Four considerations in weathering the healthcare security storm

Organizations need to prioritize resources to better understand their risk
By Karin Ratchinsky
11:04 AM

“Credit monitoring for a breach of your identity data, medical or not, is like handing out umbrellas in a tornado.” This is a fitting analogy, as healthcare is amidst a converging storm of cyber security; four forces fairly unique to other industries seem to plague the healthcare ecosystem at a confluence. Experts predict that by 2015 half of all healthcare organizations will have experienced between one and five cyber-attacks in the previous 12 months – with a third of those attacks successful. Torrential change coupled with lucrative, newly digitized information combine to make healthcare organizations a key target for cyber-attacks, the recent Anthem hack is just one of many recent examples. Organizations need to prioritize resources to better understand their risk landscape and adopt comprehensive solutions – or risk being another headline.

1. Personal health data is lucrative, worth –up to 50x other data on the black market

In 2014, healthcare accounted for 42% of all serious data breaches, and the FBI warns that with the EHR adoption deadline closing, “the industry is not technically prepared to combat against cyber criminals.” Once criminals gain access to this health data, they have increased ability to obtain prescriptions and receive medical care that could truly jeopardize your financial and medical health in the future. Data breaches damage organizations from a financial, compliance and reputation standpoint. It is critical that the right attention and investment is funneled toward thwarting data breaches to both negate and detect them early on.

2. Threats can jeopardize lives (and livelihoods)

DDoS attacks and network intrusions can wreak havoc on productivity and the bottom line – and this is true in healthcare. A recent Ponemon study concluded individuals who had their medical information stolen averaged $18,660 in out-of-pocket expenses. What is unique to healthcare, however, is that such impacts can literally jeopardize patient lives at the point of care. If a cyber-attack limits a physician’s ability to access information about allergies or previous conditions, or if they take down digital monitoring systems in the NICU, lives can truly be impacted and those implications are immeasurable. Organizations need to have the right systems in place to mitigate DDoS and network intrusion threats to ensure care critical applications have consistent availability and to protect patient’s livelihoods.

3. Highly complex access, operating and staffing environment

Healthcare providers have a labor-intensive industry, which is staffed 24/7/365 with many highly skilled players expecting instant access to confidential data. What’s more, physicians want access to this data on their tablet at the hospital and their smart phone on the golf course. Ensuring you have the right balance of secure access and ease of use for your staff is critical, and there are many user-friendly, sophisticated multi-factor authentication tools to leverage.
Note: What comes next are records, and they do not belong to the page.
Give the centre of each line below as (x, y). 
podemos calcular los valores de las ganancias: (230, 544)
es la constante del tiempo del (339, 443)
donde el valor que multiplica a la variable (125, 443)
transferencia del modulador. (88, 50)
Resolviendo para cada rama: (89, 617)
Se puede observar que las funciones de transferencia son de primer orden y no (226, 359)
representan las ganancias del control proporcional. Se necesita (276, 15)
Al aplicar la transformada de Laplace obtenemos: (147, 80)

4. Adoption of connected devices

Healthcare players need to consider boosting security investments to prepare for the rampant adoption of connected health monitoring devices and the explosion of data that the Internet of Things will bring. Data from consumers’ health records to tracking steps, running, blood pressure and more, the Internet of Things will bring new data and it is not futuristic, nor are the risks theoretical. Consider that per the PWC 2014 report almost half of healthcare providers say they have integrated or are considering integrating consumer technologies like wearable health-monitoring devices such as FitBITs, TruFIT, Nike, etc. as part of the their daily medical practices.

Given these four considerations, IT departments must adopt new methods to respond to growing changes in cyber security. With more personalized services from urgent cares to pharmacies leveraging the Internet, the move toward patients leveraging personal devices to access healthcare information, online content and the continued digitization of information moving to the Cloud, means the cyber threats will only grow in complexity and frequency.

Organizations need to invest in comprehensive risk assessments, planning and security audits. The right combination of people, intelligence and infrastructure must be combined to effectively charter and succeed. The good news is, there are technologies and partners that can help you weather the storm – start engaging them.